Work to complete: The expected output is a copy of every line in the records with the string "serves".

Material for the task:
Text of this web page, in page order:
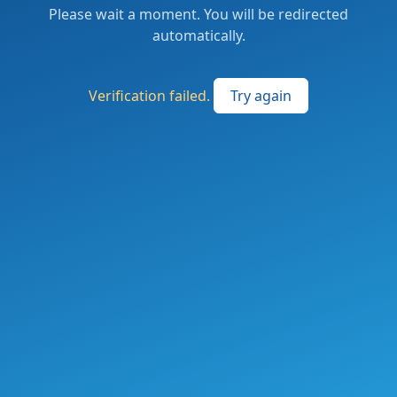
Please wait a moment. You will be redirected
automatically.
Verification failed. Try again
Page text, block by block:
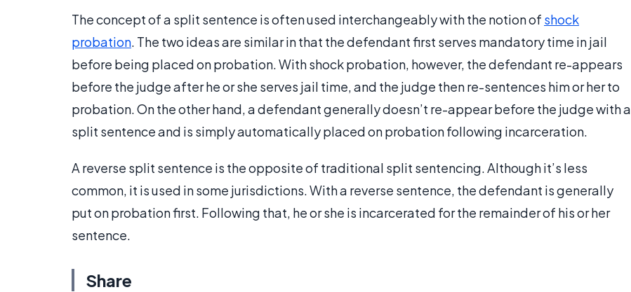
The concept of a split sentence is often used interchangeably with the notion of shock
probation. The two ideas are similar in that the defendant first serves mandatory time in jail
before being placed on probation. With shock probation, however, the defendant re-appears
before the judge after he or she serves jail time, and the judge then re-sentences him or her to
probation. On the other hand, a defendant generally doesn’t re-appear before the judge with a
split sentence and is simply automatically placed on probation following incarceration.
A reverse split sentence is the opposite of traditional split sentencing. Although it’s less
common, it is used in some jurisdictions. With a reverse sentence, the defendant is generally
put on probation first. Following that, he or she is incarcerated for the remainder of his or her
sentence.
Share
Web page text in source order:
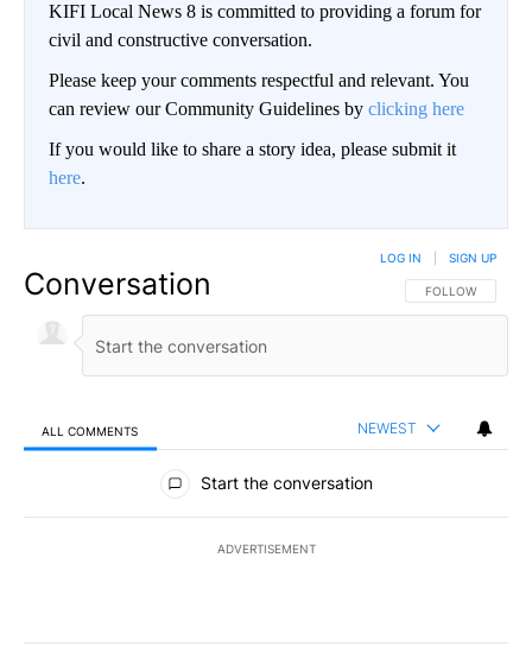
KIFI Local News 8 is committed to providing a forum for
civil and constructive conversation.
Please keep your comments respectful and relevant. You
can review our Community Guidelines by clicking here
If you would like to share a story idea, please submit it
here.
Conversation FOLLOW THIS
FOLLOW
LOG IN SIGN UP
ALL COMMENTS NEWEST
All Comments
Start the conversation
ADVERTISEMENT
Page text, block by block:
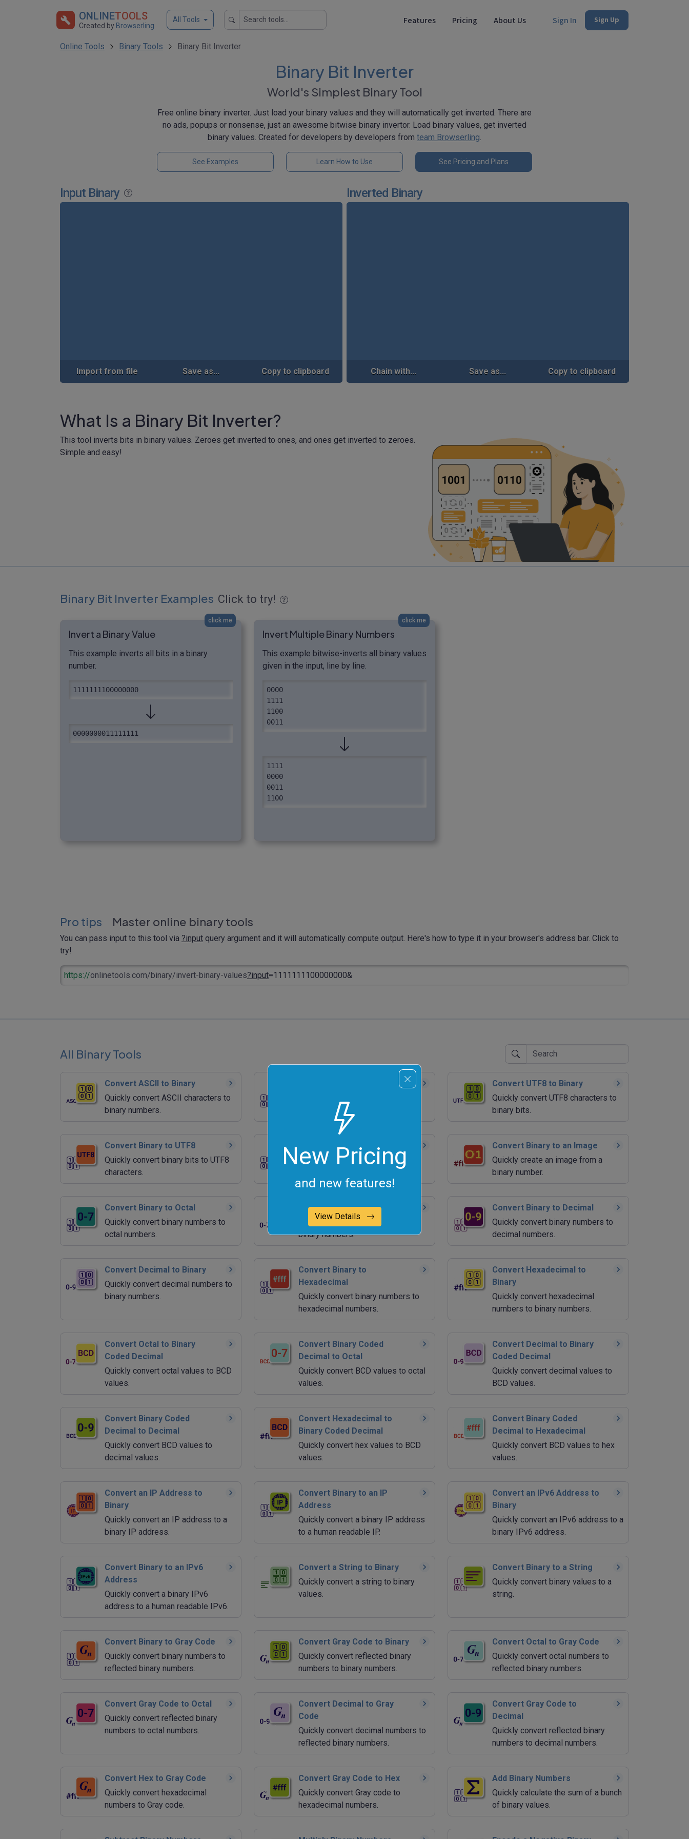
New Pricing
and new features!
View Details
ONLINETOOLS
Created by Browserling
All Tools Features Pricing About Us Sign In Sign Up
Online Tools Binary Tools Binary Bit Inverter
Binary Bit Inverter
World's Simplest Binary Tool
Free online binary inverter. Just load your binary values and they will automatically get inverted. There are
no ads, popups or nonsense, just an awesome bitwise binary invertor. Load binary values, get inverted
binary values. Created for developers by developers from team Browserling.
See Examples Learn How to Use See Pricing and Plans
Input Binary
Import from file Save as... Copy to clipboard
Inverted Binary
Chain with... Save as... Copy to clipboard
What Is a Binary Bit Inverter?
This tool inverts bits in binary values. Zeroes get inverted to ones, and ones get inverted to zeroes.
Simple and easy!
Binary Bit Inverter Examples Click to try!
click me
Invert a Binary Value
This example inverts all bits in a binary
number.
1111111100000000
0000000011111111
click me
Invert Multiple Binary Numbers
This example bitwise-inverts all binary values
given in the input, line by line.
0000
1111
1100
0011
1111
0000
0011
1100
Pro tips Master online binary tools
You can pass input to this tool via ?input query argument and it will automatically compute output. Here's how to type it in your browser's address bar. Click to
try!
https://onlinetools.com/binary/invert-binary-values?input=1111111100000000&
All Binary Tools
Convert ASCII to Binary
Quickly convert ASCII characters to
binary numbers.
ASCII characters.
Convert UTF8 to Binary
Quickly convert UTF8 characters to
binary bits.
Convert Binary to UTF8
Quickly convert binary bits to UTF8
characters.
Generate a Random Binary
Quickly generate random binary
Convert Binary to an Image
Quickly create an image from a
binary number.
Convert Binary to Octal
Quickly convert binary numbers to
octal numbers.
Convert Octal to Binary
Quickly convert octal numbers to
binary numbers.
Convert Binary to Decimal
Quickly convert binary numbers to
decimal numbers.
Convert Decimal to Binary
Quickly convert decimal numbers to
binary numbers.
Convert Binary to
Hexadecimal
Quickly convert binary numbers to
hexadecimal numbers.
Convert Hexadecimal to
Binary
Quickly convert hexadecimal
numbers to binary numbers.
Convert Octal to Binary
Coded Decimal
Quickly convert octal values to BCD
values.
Convert Binary Coded
Decimal to Octal
Quickly convert BCD values to octal
values.
Convert Decimal to Binary
Coded Decimal
Quickly convert decimal values to
BCD values.
Convert Binary Coded
Decimal to Decimal
Quickly convert BCD values to
decimal values.
Convert Hexadecimal to
Binary Coded Decimal
Quickly convert hex values to BCD
values.
Convert Binary Coded
Decimal to Hexadecimal
Quickly convert BCD values to hex
values.
Convert an IP Address to
Binary
Quickly convert an IP address to a
binary IP address.
Convert Binary to an IP
Address
Quickly convert a binary IP address
to a human readable IP.
Convert an IPv6 Address to
Binary
Quickly convert an IPv6 address to a
binary IPv6 address.
Convert Binary to an IPv6
Address
Quickly convert a binary IPv6
address to a human readable IPv6.
Convert a String to Binary
Quickly convert a string to binary
values.
Convert Binary to a String
Quickly convert binary values to a
string.
Convert Binary to Gray Code
Quickly convert binary numbers to
reflected binary numbers.
Convert Gray Code to Binary
Quickly convert reflected binary
numbers to binary numbers.
Convert Octal to Gray Code
Quickly convert octal numbers to
reflected binary numbers.
Convert Gray Code to Octal
Quickly convert reflected binary
numbers to octal numbers.
Convert Decimal to Gray
Code
Quickly convert decimal numbers to
reflected binary numbers.
Convert Gray Code to
Decimal
Quickly convert reflected binary
numbers to decimal numbers.
Convert Hex to Gray Code
Quickly convert hexadecimal
numbers to Gray code.
Convert Gray Code to Hex
Quickly convert Gray code to
hexadecimal numbers.
Add Binary Numbers
Quickly calculate the sum of a bunch
of binary values.

Response to the task:
probation. The two ideas are similar in that the defendant first serves mandatory time in jail
before the judge after he or she serves jail time, and the judge then re-sentences him or her to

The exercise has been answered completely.